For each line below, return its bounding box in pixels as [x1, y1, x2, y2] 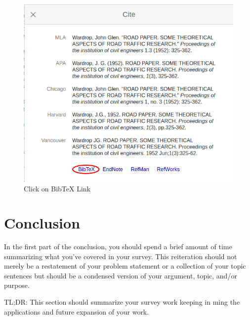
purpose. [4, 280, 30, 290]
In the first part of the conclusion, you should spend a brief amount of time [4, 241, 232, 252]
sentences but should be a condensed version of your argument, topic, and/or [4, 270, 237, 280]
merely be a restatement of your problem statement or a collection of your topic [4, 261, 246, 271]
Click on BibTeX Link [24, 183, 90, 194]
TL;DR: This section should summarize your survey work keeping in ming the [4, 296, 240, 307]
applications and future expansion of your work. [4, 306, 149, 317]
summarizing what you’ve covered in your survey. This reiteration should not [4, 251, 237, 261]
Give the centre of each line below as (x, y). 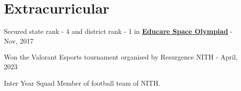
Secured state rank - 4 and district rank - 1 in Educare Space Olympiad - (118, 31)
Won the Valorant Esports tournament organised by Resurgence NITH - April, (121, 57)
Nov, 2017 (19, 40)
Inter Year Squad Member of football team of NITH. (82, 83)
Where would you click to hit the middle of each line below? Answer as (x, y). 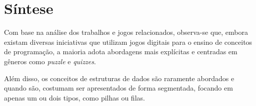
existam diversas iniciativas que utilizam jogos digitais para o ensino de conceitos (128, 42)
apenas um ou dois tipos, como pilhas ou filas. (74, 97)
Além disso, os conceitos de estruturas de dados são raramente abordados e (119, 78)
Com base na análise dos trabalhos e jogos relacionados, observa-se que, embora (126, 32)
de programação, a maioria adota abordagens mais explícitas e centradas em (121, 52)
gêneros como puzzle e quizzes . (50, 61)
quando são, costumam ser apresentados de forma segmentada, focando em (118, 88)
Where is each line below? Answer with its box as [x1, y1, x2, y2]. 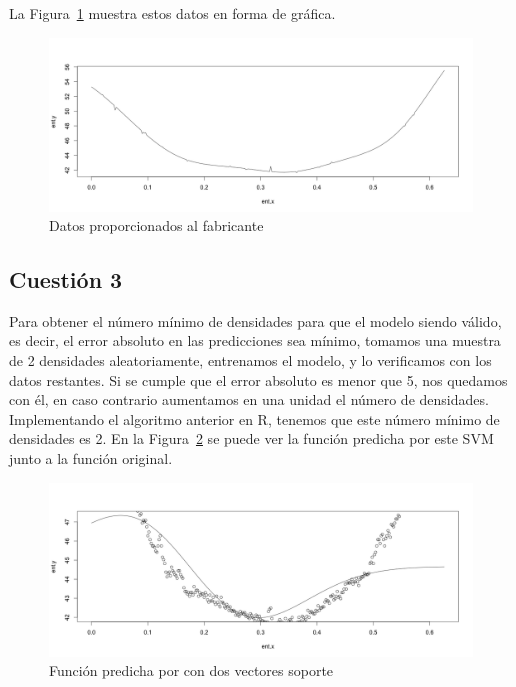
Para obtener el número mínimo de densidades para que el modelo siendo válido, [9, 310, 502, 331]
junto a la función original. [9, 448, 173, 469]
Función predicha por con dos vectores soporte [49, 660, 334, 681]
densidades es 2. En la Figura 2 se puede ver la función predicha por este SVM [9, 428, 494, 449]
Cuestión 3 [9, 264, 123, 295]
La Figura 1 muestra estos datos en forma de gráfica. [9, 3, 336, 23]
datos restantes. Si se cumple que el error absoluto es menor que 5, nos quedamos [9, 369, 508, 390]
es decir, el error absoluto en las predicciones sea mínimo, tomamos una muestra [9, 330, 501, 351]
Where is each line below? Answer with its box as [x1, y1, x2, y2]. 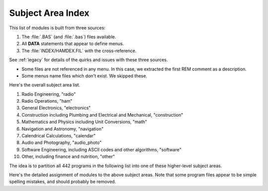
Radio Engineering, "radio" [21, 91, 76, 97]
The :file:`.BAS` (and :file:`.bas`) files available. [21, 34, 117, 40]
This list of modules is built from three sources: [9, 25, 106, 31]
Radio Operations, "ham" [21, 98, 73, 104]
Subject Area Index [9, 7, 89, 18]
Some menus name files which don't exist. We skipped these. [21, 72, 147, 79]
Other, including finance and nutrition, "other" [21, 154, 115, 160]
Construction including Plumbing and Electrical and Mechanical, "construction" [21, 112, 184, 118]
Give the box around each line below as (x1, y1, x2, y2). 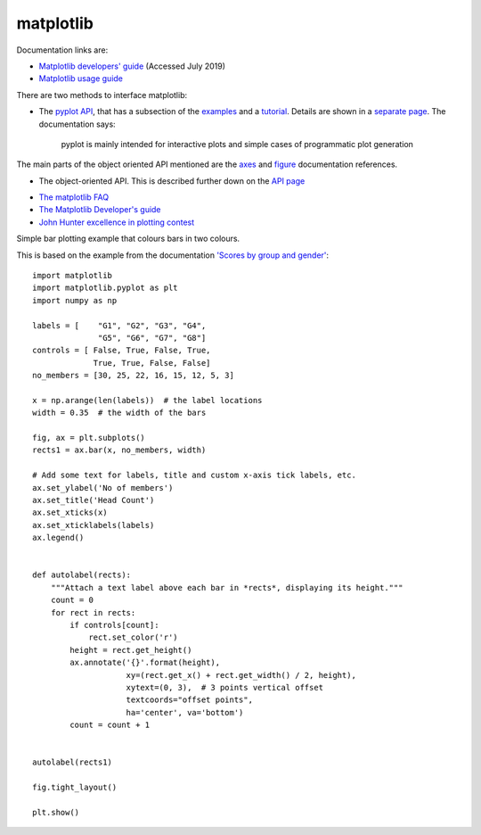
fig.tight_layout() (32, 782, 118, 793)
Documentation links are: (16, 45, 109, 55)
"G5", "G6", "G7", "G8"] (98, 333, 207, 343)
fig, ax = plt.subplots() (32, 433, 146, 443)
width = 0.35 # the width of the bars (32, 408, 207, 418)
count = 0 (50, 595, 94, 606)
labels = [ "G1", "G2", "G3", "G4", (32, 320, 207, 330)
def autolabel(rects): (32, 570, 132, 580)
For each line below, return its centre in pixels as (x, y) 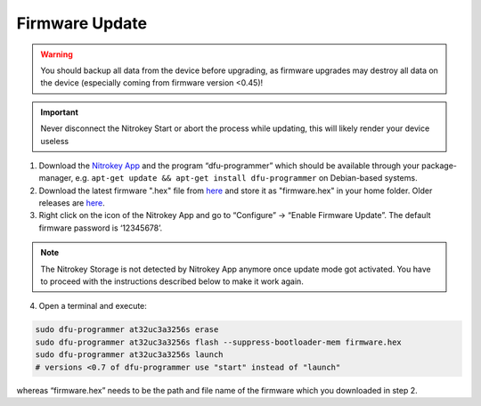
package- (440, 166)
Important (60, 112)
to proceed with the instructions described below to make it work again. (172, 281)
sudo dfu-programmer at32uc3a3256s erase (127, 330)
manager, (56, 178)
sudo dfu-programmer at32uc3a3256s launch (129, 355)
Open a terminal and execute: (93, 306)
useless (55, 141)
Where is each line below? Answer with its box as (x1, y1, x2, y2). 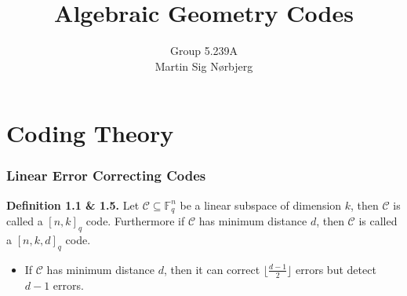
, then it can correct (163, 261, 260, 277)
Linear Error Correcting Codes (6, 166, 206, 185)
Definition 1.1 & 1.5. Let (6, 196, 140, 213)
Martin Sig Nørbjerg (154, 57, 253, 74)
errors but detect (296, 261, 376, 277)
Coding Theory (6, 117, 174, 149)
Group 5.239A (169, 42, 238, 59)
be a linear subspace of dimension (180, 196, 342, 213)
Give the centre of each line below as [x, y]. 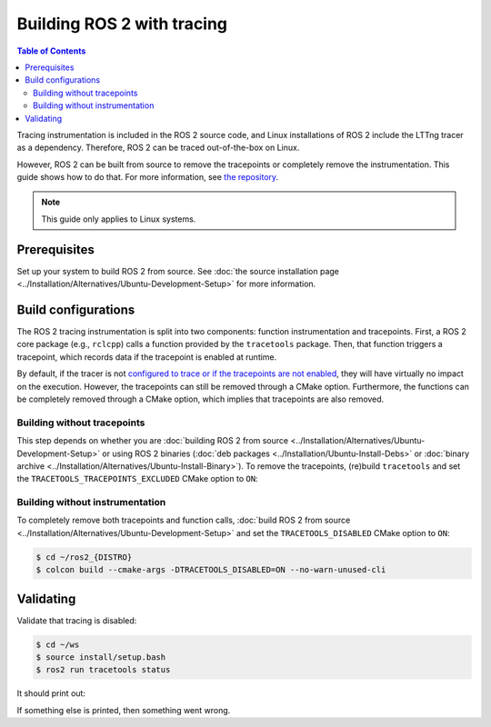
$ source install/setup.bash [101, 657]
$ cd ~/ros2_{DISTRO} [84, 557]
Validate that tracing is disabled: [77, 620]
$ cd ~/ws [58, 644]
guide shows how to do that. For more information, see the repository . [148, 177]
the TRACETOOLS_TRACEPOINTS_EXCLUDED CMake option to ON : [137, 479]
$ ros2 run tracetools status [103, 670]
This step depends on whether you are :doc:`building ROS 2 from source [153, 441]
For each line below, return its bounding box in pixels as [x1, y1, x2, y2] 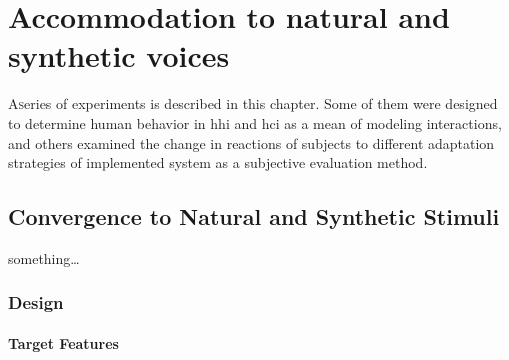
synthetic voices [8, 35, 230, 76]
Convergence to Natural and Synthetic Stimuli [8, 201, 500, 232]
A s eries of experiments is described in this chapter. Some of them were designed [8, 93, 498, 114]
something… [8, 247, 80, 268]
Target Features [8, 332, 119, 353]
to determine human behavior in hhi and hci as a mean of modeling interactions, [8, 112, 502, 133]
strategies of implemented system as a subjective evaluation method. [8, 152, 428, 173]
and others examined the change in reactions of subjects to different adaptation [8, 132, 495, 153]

...

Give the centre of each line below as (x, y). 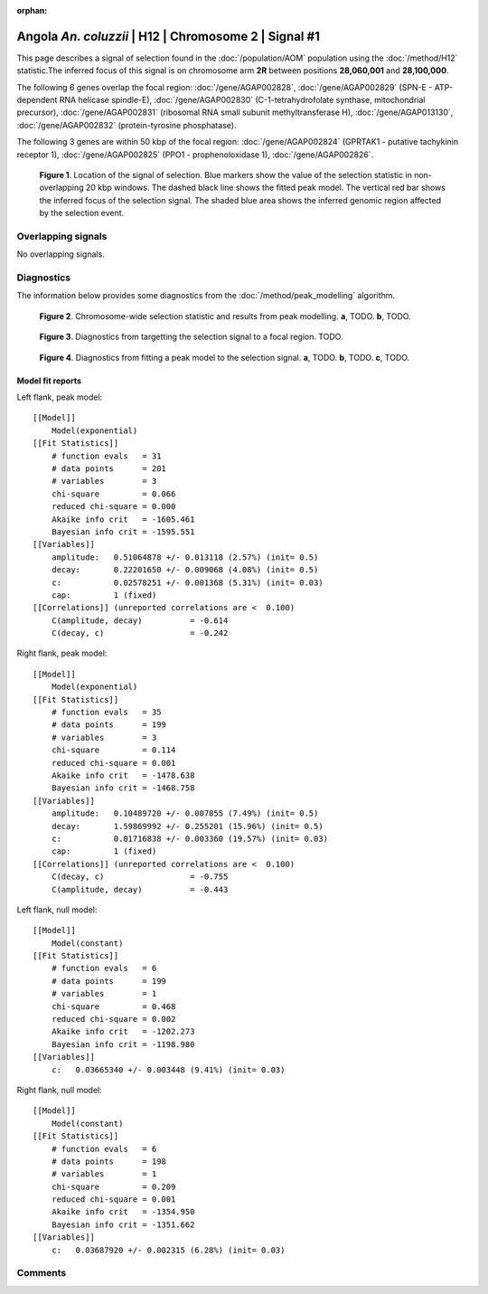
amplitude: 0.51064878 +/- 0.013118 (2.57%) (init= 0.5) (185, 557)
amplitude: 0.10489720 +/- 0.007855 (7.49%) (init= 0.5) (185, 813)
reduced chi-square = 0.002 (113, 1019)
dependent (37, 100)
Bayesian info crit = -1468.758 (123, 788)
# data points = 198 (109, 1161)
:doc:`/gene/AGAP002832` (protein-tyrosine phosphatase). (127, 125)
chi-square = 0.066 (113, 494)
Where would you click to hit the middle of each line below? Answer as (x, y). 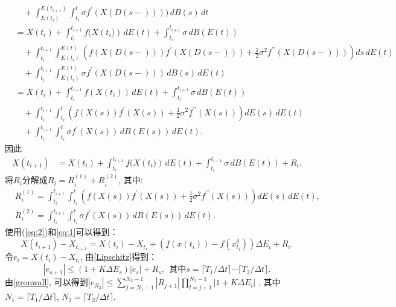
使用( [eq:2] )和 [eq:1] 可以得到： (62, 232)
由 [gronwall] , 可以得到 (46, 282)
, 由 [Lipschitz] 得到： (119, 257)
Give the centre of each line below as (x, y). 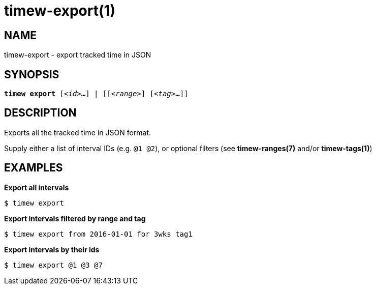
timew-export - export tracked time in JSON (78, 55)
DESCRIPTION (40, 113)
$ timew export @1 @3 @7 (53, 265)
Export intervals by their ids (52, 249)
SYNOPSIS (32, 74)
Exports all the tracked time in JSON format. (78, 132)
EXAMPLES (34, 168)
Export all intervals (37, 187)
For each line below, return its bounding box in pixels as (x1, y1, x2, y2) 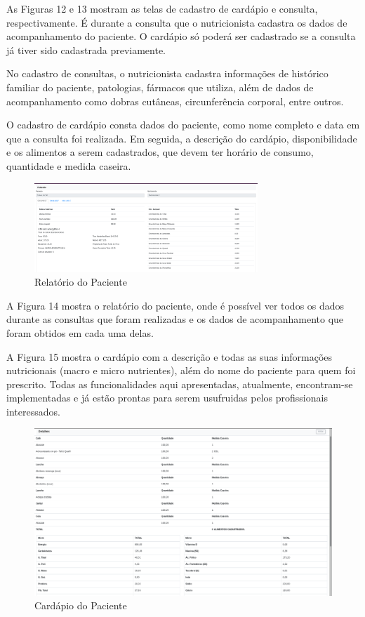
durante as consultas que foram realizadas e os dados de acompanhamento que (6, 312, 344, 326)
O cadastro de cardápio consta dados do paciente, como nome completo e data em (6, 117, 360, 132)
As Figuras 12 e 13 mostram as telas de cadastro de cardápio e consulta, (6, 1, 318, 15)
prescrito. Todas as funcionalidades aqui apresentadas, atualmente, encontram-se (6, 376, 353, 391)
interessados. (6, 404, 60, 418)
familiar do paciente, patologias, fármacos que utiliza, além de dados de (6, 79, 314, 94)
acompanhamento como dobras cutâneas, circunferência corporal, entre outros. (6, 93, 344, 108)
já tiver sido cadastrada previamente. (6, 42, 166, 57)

==

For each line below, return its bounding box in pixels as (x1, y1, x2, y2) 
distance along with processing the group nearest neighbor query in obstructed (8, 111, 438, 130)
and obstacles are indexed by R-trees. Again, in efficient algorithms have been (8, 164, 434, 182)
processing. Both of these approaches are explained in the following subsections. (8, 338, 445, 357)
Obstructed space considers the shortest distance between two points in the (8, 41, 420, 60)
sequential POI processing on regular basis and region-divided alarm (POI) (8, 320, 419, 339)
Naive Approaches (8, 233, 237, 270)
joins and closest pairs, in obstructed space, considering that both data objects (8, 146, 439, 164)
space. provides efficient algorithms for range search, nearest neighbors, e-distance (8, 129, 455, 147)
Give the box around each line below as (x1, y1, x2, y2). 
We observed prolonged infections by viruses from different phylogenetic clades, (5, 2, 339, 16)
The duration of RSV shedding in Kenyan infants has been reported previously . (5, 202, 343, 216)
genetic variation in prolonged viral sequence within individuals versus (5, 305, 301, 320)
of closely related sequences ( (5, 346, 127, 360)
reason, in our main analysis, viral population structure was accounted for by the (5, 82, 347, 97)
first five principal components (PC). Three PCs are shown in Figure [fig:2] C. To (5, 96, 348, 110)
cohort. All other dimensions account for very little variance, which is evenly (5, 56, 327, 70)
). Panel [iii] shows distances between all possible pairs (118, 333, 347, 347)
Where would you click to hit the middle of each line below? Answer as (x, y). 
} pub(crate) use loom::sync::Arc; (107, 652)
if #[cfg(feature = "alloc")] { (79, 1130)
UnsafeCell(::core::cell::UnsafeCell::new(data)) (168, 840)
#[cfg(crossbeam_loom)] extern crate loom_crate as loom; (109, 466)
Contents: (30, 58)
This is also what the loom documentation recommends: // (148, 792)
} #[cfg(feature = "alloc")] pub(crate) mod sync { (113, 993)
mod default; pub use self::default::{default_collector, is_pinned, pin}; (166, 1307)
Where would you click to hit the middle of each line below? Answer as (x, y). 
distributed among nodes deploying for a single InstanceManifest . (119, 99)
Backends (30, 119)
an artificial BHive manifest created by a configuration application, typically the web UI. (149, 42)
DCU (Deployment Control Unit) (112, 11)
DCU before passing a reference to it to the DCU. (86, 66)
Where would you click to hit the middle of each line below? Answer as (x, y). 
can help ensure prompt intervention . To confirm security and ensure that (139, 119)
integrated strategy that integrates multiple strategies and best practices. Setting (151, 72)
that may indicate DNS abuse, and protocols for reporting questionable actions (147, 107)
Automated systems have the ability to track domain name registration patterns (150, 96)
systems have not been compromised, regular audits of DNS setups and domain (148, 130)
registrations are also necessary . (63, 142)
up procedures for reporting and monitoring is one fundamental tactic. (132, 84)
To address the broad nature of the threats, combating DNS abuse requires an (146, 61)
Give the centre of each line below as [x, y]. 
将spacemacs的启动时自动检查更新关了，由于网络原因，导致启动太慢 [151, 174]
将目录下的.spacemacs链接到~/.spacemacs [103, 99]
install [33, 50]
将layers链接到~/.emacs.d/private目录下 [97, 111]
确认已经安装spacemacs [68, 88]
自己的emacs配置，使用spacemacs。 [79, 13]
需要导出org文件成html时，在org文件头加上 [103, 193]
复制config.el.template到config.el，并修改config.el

The task - Excerpt from the records above: set down only the lines from the one that contains "Exports all the" through the one that contains "já tiver sido", inclusive, word for word. Pictures stay out.

Answer to this task -
Exports all the tracked time in JSON format. (78, 132)
EXAMPLES (34, 168)
Export all intervals (37, 187)
For each line below, return its bounding box in pixels as (x1, y1, x2, y2) 
durante as consultas que foram realizadas e os dados de acompanhamento que (6, 312, 344, 326)
O cadastro de cardápio consta dados do paciente, como nome completo e data em (6, 117, 360, 132)
As Figuras 12 e 13 mostram as telas de cadastro de cardápio e consulta, (6, 1, 318, 15)
prescrito. Todas as funcionalidades aqui apresentadas, atualmente, encontram-se (6, 376, 353, 391)
interessados. (6, 404, 60, 418)
familiar do paciente, patologias, fármacos que utiliza, além de dados de (6, 79, 314, 94)
acompanhamento como dobras cutâneas, circunferência corporal, entre outros. (6, 93, 344, 108)
já tiver sido cadastrada previamente. (6, 42, 166, 57)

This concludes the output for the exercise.